Trazando un recorrido por algunas de sus más preciadas referencias literarias, Andrew Berardini encuentra libertad entre géneros, revelando así intersticios críticos desde los cuales reflexionar sobre la escritura del arte. Si Los Angeles es una ciudad que se hizo a sí misma, ¿porqué no podríamos nosotros los escritores de arte hacer lo mismo?

El borde olvidado
por Andrew Berardini

Rascar el papel es una batalla sombría. No hay testigos, no hay nadie más en tu esquina, no hay pasión. Y mientras tanto te esperan afuera tu primavera azul, los gritos de tus pavos reales y la fragancia del aire. Es muy triste.

–Colette, 1873

Los pavos reales deambulan libremente por acá.

Su ladrido es perturbador, fantasmal, poco ornitológico. Las hembras, sin las plumas iridiscentes que sus amantes llevan en las colas, gimen de necesidad durante toda la larga y húmeda primavera. Sus llamados adoloridos llenan el aire nocturno, saturado con el olor de los jazmines que florecen de noche y el eucalipto y el humo de exhosto y de cigarrillos baratos que fuman los viejos chinos sentados en cajas de transportar leche bajo las luces callejeras. En la mañana, la brisa trae del otro lado de la cerca el olor de incienso del altar de mi vecino. En la tarde, el tráfico de dos autopistas lejanas ronronea. A lo largo del día, las hembras del pavo real en celo hacen su llamado.

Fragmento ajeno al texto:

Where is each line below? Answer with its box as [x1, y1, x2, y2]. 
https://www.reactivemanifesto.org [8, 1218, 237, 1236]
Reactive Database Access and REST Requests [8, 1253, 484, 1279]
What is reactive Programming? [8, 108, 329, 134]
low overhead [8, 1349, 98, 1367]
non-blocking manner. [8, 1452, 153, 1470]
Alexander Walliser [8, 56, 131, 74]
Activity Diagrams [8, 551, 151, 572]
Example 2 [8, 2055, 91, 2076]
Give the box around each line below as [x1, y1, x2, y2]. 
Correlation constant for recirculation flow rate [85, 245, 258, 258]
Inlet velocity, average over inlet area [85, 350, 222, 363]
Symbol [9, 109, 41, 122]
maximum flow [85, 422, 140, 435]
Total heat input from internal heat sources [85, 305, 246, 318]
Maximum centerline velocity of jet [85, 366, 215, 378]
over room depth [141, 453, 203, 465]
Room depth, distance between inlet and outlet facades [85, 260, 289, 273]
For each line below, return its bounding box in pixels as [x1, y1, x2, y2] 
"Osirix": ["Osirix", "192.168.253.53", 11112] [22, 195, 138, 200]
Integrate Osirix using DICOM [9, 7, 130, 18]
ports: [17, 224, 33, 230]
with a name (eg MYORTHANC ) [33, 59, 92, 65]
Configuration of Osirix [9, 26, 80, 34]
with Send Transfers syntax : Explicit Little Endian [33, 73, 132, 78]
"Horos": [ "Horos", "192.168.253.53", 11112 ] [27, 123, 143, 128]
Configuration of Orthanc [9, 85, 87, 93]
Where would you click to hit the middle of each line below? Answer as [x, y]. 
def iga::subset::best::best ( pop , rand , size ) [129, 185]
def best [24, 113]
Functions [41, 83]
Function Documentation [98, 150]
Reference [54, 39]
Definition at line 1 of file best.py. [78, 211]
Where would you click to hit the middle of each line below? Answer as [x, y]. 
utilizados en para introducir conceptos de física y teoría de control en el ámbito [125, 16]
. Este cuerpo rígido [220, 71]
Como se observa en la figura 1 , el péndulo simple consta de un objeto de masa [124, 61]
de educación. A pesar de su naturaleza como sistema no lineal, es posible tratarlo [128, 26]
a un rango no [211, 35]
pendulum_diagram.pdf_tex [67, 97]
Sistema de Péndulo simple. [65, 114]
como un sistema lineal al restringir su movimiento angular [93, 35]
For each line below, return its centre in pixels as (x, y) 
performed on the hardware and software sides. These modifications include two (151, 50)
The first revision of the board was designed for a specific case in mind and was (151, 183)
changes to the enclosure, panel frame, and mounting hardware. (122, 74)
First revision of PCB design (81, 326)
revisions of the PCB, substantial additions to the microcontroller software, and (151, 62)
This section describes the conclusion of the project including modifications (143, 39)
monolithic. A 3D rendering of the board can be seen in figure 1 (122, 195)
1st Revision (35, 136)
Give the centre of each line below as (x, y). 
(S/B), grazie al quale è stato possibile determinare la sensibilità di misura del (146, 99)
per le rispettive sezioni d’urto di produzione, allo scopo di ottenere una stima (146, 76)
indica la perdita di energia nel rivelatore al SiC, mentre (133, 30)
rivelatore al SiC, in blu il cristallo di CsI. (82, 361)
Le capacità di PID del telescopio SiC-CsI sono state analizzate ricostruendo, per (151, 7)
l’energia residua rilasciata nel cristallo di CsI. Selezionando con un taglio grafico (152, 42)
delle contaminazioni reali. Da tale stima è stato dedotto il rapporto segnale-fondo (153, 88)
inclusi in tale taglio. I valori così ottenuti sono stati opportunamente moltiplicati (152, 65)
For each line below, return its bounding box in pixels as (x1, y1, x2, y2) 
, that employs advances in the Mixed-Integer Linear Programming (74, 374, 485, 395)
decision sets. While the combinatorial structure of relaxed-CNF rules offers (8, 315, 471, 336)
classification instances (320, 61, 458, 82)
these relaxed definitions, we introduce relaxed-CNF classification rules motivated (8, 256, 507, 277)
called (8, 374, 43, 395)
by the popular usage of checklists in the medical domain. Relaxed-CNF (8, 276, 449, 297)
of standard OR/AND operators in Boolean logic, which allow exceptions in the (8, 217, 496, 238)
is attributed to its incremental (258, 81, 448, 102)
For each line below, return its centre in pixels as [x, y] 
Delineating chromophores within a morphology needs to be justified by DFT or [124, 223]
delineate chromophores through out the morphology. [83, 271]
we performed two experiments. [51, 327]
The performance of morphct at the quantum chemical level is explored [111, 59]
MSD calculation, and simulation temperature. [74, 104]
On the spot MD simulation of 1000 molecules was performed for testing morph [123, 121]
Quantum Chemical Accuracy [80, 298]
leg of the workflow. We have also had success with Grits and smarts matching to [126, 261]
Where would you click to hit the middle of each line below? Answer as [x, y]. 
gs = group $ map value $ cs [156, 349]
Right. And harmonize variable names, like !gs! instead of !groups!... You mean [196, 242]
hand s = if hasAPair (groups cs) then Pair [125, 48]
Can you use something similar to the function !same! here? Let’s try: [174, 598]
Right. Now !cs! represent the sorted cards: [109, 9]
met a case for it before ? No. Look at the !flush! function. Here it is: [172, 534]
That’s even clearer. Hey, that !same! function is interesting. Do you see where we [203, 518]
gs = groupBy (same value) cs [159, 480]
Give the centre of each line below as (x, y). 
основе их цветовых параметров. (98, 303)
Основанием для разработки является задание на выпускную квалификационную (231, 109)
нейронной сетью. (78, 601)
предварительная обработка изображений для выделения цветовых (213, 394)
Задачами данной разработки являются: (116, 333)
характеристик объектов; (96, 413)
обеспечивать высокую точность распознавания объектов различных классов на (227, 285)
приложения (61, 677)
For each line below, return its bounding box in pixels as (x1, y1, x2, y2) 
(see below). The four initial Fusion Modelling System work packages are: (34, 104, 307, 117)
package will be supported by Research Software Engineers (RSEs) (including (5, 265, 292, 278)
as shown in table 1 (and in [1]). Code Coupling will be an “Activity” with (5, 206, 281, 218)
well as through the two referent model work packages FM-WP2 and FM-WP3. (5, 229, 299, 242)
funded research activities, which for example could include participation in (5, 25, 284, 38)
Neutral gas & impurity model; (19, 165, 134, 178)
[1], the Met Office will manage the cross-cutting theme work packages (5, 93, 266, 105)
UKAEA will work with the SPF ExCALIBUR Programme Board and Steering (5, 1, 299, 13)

Acomodadas en las cabañas desteñidas y en las barandas de complejos de apartamentos anónimos, en los cables de energía cruciformes y las jacarandas florecidas, a estas extrañas y exóticas criaturas, con sus aullidos sexuales y pornográficas plumas traseras les vale mierda estar lejos de una selva en India. Les vale mierda estar en el centro mismo de una cosmópolis de concreto de 15 millones de humanos al otro lado del océano; o si no les da igual, de todas formas lo hacen funcionar.

Acá las palabras también deambulan libremente.

Son maleducadas, rebeldes, indomables. Se rehúsan a ser contenidas. Siempre directas, pero nunca rectas, vagabundean y llegan sin cumplir horario.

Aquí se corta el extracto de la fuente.